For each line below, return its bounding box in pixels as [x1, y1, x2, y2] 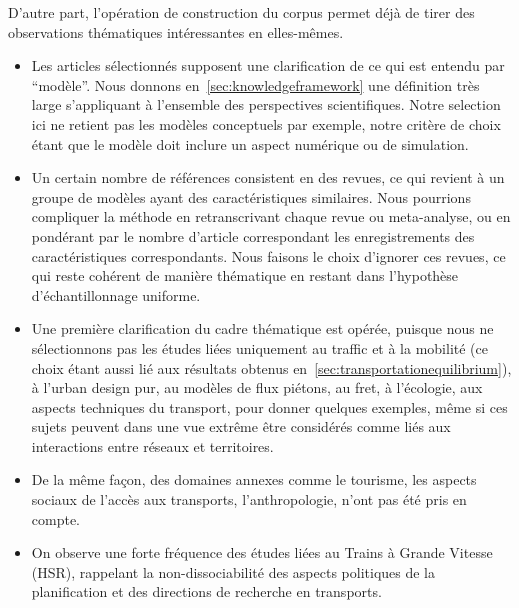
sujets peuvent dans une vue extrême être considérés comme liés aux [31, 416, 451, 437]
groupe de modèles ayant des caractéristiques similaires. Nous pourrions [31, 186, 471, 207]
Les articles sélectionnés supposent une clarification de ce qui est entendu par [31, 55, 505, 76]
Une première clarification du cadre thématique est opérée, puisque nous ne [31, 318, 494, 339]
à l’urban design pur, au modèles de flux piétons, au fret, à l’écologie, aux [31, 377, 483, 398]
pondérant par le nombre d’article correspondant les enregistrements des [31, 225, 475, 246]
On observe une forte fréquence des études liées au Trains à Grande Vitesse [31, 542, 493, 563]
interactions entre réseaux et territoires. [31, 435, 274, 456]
....................
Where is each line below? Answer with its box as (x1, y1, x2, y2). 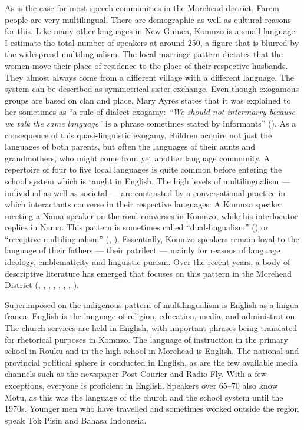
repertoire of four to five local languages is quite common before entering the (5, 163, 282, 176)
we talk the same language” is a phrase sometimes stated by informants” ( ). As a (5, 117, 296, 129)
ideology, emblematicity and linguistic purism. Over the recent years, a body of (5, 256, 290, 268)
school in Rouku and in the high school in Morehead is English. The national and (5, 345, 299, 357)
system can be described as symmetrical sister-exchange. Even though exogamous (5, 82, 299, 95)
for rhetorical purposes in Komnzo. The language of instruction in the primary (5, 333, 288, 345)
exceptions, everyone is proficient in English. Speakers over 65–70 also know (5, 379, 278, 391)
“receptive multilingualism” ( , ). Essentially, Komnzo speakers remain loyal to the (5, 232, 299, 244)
....................
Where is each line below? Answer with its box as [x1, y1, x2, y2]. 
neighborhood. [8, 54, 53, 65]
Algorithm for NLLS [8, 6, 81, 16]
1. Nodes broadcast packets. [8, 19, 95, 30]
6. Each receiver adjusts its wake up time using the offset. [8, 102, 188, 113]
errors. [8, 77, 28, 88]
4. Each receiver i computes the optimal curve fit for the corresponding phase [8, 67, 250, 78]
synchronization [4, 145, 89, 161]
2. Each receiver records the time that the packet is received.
....................
Exercise aim -> Wherever a line of the entries holds the string "English", copy that line.

Result of this exercise ->
school in Rouku and in the high school in Morehead is English. The national and (5, 345, 299, 357)
exceptions, everyone is proficient in English. Speakers over 65–70 also know (5, 379, 278, 391)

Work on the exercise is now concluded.